Return all of the data below verbatim and exclude every picture.

(Stored dataset items)
-------
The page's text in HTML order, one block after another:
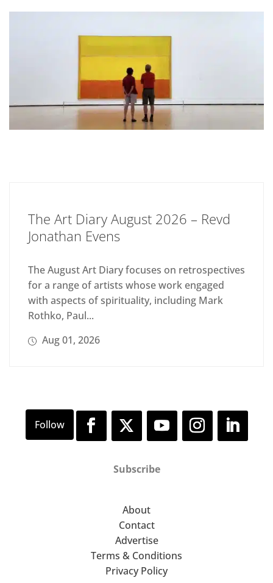
The Art Diary August 2026 – Revd
Jonathan Evens
The August Art Diary focuses on retrospectives
for a range of artists whose work engaged
with aspects of spirituality, including Mark
Rothko, Paul...
Aug 01, 2026
Subscribe
About
Contact
Advertise
Terms & Conditions
Privacy Policy
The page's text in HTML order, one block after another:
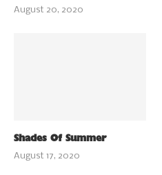
August 20, 2020
Shades Of Summer
August 17, 2020
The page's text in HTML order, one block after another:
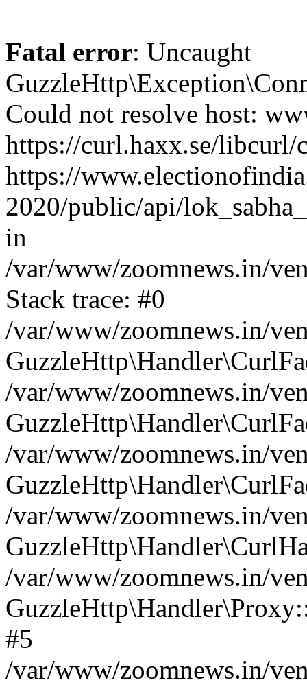
Fatal error: Uncaught
Could not resolve host:
https://curl.haxx.se/
https://
2020/public/api/
in
/var/www/zoomnews.in/
Stack trace: #0
/var/www/zoomnews.in/
/var/www/zoomnews.in/
/var/www/zoomnews.in/
/var/www/zoomnews.in/
/var/www/zoomnews.in/
#5
/var/www/zoomnews.in/
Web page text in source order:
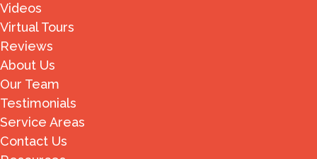
Videos
Virtual Tours
Reviews
About Us
Our Team
Testimonials
Service Areas
Contact Us
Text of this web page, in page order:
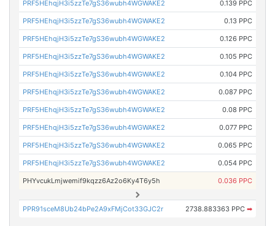
PRF5HEhqjH3i5zzTe7gS36wubh4WGWAKE2 0.139 PPC
PRF5HEhqjH3i5zzTe7gS36wubh4WGWAKE2 0.13 PPC
PRF5HEhqjH3i5zzTe7gS36wubh4WGWAKE2 0.126 PPC
PRF5HEhqjH3i5zzTe7gS36wubh4WGWAKE2 0.105 PPC
PRF5HEhqjH3i5zzTe7gS36wubh4WGWAKE2 0.104 PPC
PRF5HEhqjH3i5zzTe7gS36wubh4WGWAKE2 0.087 PPC
PRF5HEhqjH3i5zzTe7gS36wubh4WGWAKE2 0.08 PPC
PRF5HEhqjH3i5zzTe7gS36wubh4WGWAKE2 0.077 PPC
PRF5HEhqjH3i5zzTe7gS36wubh4WGWAKE2 0.065 PPC
PRF5HEhqjH3i5zzTe7gS36wubh4WGWAKE2 0.054 PPC
PHYvcukLmjwemif9kqzz6Az2o6Ky4T6y5h 0.036 PPC
PPR91sceM8Ub24bPe2A9xFMjCot33GJC2r 2738.883363 PPC ➡
-------
**RESPONSE**.
The page's text in HTML order, one block after another:
The Art Diary August 2026 – Revd
Jonathan Evens
The August Art Diary focuses on retrospectives
for a range of artists whose work engaged
with aspects of spirituality, including Mark
Rothko, Paul...
Aug 01, 2026
Subscribe
About
Contact
Advertise
Terms & Conditions
Privacy Policy
The page's text in HTML order, one block after another:
August 20, 2020
Shades Of Summer
August 17, 2020
The page's text in HTML order, one block after another:
Fatal error: Uncaught
Could not resolve host:
https://curl.haxx.se/
https://
2020/public/api/
in
/var/www/zoomnews.in/
Stack trace: #0
/var/www/zoomnews.in/
/var/www/zoomnews.in/
/var/www/zoomnews.in/
/var/www/zoomnews.in/
/var/www/zoomnews.in/
#5
/var/www/zoomnews.in/
Web page text in source order:
Videos
Virtual Tours
Reviews
About Us
Our Team
Testimonials
Service Areas
Contact Us
Text of this web page, in page order:
PRF5HEhqjH3i5zzTe7gS36wubh4WGWAKE2 0.139 PPC
PRF5HEhqjH3i5zzTe7gS36wubh4WGWAKE2 0.13 PPC
PRF5HEhqjH3i5zzTe7gS36wubh4WGWAKE2 0.126 PPC
PRF5HEhqjH3i5zzTe7gS36wubh4WGWAKE2 0.105 PPC
PRF5HEhqjH3i5zzTe7gS36wubh4WGWAKE2 0.104 PPC
PRF5HEhqjH3i5zzTe7gS36wubh4WGWAKE2 0.087 PPC
PRF5HEhqjH3i5zzTe7gS36wubh4WGWAKE2 0.08 PPC
PRF5HEhqjH3i5zzTe7gS36wubh4WGWAKE2 0.077 PPC
PRF5HEhqjH3i5zzTe7gS36wubh4WGWAKE2 0.065 PPC
PRF5HEhqjH3i5zzTe7gS36wubh4WGWAKE2 0.054 PPC
PHYvcukLmjwemif9kqzz6Az2o6Ky4T6y5h 0.036 PPC
PPR91sceM8Ub24bPe2A9xFMjCot33GJC2r 2738.883363 PPC ➡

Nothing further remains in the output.